Small-cap stocks are the best place to invest if you want to get rich. So today I’m looking at two such stocks which have tremendous growth potential that I’m considering adding to my portfolio.
IFG (LSE: IFP) is a financial services group based in Ireland. With a market capitalisation of around £150m, the company flies under the radar of most institutional investors, but I believe it could be a great addition to any portfolio.
Over the past five years, IFG’s results have been mixed. Revenue has hardly grown, and the business reported a net loss last year, down from a net profit of around £22m in 2012. These figures are disappointing, but they don’t display the whole picture. Excluding one-off items, normalised earnings per share (EPS) have increased by 150% since 2012.
City analysts are expecting this trend to continue. EPS growth of 37% is forecast for 2018 and 16% for 2019.
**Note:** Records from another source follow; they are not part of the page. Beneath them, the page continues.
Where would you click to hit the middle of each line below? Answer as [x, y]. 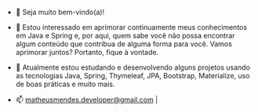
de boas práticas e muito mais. [65, 84]
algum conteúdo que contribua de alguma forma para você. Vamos [124, 44]
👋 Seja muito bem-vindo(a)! [60, 12]
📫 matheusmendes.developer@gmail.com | [87, 99]
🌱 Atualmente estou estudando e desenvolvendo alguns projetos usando [133, 67]
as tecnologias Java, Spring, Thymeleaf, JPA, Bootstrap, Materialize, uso [133, 76]
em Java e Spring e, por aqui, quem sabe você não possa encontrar [125, 36]
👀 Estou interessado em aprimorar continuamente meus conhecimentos [131, 27]
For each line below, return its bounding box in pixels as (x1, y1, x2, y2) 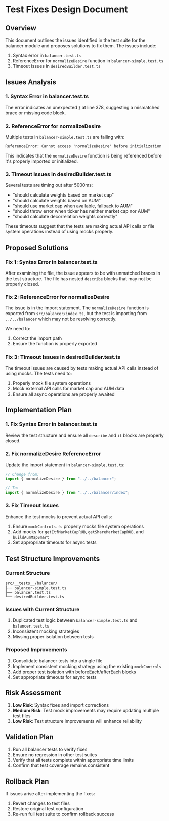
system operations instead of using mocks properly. (5, 229, 114, 235)
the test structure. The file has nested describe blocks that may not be (5, 275, 152, 282)
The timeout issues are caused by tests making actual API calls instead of (5, 365, 159, 371)
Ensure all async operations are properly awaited (12, 391, 115, 397)
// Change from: (5, 472, 39, 477)
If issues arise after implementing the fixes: (5, 791, 95, 797)
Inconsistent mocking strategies (12, 628, 79, 634)
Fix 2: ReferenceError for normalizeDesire (5, 293, 110, 300)

It looks as if the business is well on the way to meeting these figures.
IFG’s preliminary statement for the half year ended 30 June shows a 42% increase in adjusted EPS to 4.2p. For the period, revenue expanded 12% and adjusted operating profit grew 54% to £5.7m.
The company has been boosted by rising demand for self-invested personal pensions or SIPPS. For the six months to the end of June, 2,469 new SIPPs were opened with the group’s James Hay wealth management business, and a further 134 clients opened new SIPPs with its Saunderson House business. Overall assets under administration rose 8% to £31.bn.
Unfortunately, the firm is also dealing with the number of legacy issues that have “significant taxation and regulatory components.” Dealing with these problems consumed £3.2m of profit during the first six months of the year.
I reckon this dark cloud is to blame for IFG’s low valuation of just 13.2 times forward earnings. That said, I’m attracted to the company because once these legacy issues are complete, shares could re-rate substantially higher. There is also a 3.2% dividend yield on offer while you wait.
Return to stability
If IFG’s complex legacy issues have put you off, another small-cap growth stock I’m interested in is Volex (LSE: VLX).
After losing a significant contract in the first half of this decade, Volex has spent the last several years trying to rebuild its business. Fiscal 2018 was the first year in five that the group has reported a positive net profit.
However despite the progress, it looks to me as if the market isn’t ready to give the company the benefit of the doubt just yet. Based on the City’s number for fiscal 2019, the stock is trading at a forward P/E of only 9.7.
I believe this is an excellent opportunity for risk-tolerant investors to buy into the company before the rest of the market. I reckon buyers will return when management can prove it has stabilised the business, which will take several years. Analysts believe normalised earnings per share will grow by around 10% for the next two years. If the group can meet these figures, it should be proof enough that Volex has moved on from its previous troubles.
Adding to the investment case is $10m of net cash on the balance sheet, which only makes this a more attractive investment opportunity in my opinion.